> [Material provided]
=== Section Start ===
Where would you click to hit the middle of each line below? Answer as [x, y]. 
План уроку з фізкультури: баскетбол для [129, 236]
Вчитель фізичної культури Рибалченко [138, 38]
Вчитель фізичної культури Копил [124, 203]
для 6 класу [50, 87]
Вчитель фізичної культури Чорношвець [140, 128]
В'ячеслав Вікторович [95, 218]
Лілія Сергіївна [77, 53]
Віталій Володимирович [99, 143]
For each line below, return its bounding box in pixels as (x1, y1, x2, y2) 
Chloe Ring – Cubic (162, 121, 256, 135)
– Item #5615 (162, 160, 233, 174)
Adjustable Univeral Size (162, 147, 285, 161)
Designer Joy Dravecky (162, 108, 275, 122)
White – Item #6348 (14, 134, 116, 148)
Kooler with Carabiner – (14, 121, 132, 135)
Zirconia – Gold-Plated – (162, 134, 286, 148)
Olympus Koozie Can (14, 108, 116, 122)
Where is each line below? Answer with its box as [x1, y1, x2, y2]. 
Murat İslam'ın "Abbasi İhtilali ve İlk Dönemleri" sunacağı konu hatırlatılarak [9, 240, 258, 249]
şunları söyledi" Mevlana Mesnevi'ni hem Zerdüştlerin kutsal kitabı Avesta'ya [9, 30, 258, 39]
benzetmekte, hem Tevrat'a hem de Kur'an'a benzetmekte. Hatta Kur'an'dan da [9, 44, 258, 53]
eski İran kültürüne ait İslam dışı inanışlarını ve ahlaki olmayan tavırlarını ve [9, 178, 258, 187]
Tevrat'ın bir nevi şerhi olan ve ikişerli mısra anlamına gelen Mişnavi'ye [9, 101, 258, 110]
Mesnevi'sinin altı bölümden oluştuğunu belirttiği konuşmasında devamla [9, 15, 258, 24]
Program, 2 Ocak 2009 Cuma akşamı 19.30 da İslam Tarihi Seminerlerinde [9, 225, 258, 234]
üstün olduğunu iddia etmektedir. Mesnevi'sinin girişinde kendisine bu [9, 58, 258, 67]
=== Section End ===
> [Task brief] Exact output of every entry is required.

> [Response to this task]
Where would you click to hit the middle of each line below? Answer as [x, y]. 
План уроку з фізкультури: баскетбол для [129, 236]
Вчитель фізичної культури Рибалченко [138, 38]
Вчитель фізичної культури Копил [124, 203]
для 6 класу [50, 87]
Вчитель фізичної культури Чорношвець [140, 128]
В'ячеслав Вікторович [95, 218]
Лілія Сергіївна [77, 53]
Віталій Володимирович [99, 143]
For each line below, return its bounding box in pixels as (x1, y1, x2, y2) 
Chloe Ring – Cubic (162, 121, 256, 135)
– Item #5615 (162, 160, 233, 174)
Adjustable Univeral Size (162, 147, 285, 161)
Designer Joy Dravecky (162, 108, 275, 122)
White – Item #6348 (14, 134, 116, 148)
Kooler with Carabiner – (14, 121, 132, 135)
Zirconia – Gold-Plated – (162, 134, 286, 148)
Olympus Koozie Can (14, 108, 116, 122)
Where is each line below? Answer with its box as [x1, y1, x2, y2]. 
Murat İslam'ın "Abbasi İhtilali ve İlk Dönemleri" sunacağı konu hatırlatılarak [9, 240, 258, 249]
şunları söyledi" Mevlana Mesnevi'ni hem Zerdüştlerin kutsal kitabı Avesta'ya [9, 30, 258, 39]
benzetmekte, hem Tevrat'a hem de Kur'an'a benzetmekte. Hatta Kur'an'dan da [9, 44, 258, 53]
eski İran kültürüne ait İslam dışı inanışlarını ve ahlaki olmayan tavırlarını ve [9, 178, 258, 187]
Tevrat'ın bir nevi şerhi olan ve ikişerli mısra anlamına gelen Mişnavi'ye [9, 101, 258, 110]
Mesnevi'sinin altı bölümden oluştuğunu belirttiği konuşmasında devamla [9, 15, 258, 24]
Program, 2 Ocak 2009 Cuma akşamı 19.30 da İslam Tarihi Seminerlerinde [9, 225, 258, 234]
üstün olduğunu iddia etmektedir. Mesnevi'sinin girişinde kendisine bu [9, 58, 258, 67]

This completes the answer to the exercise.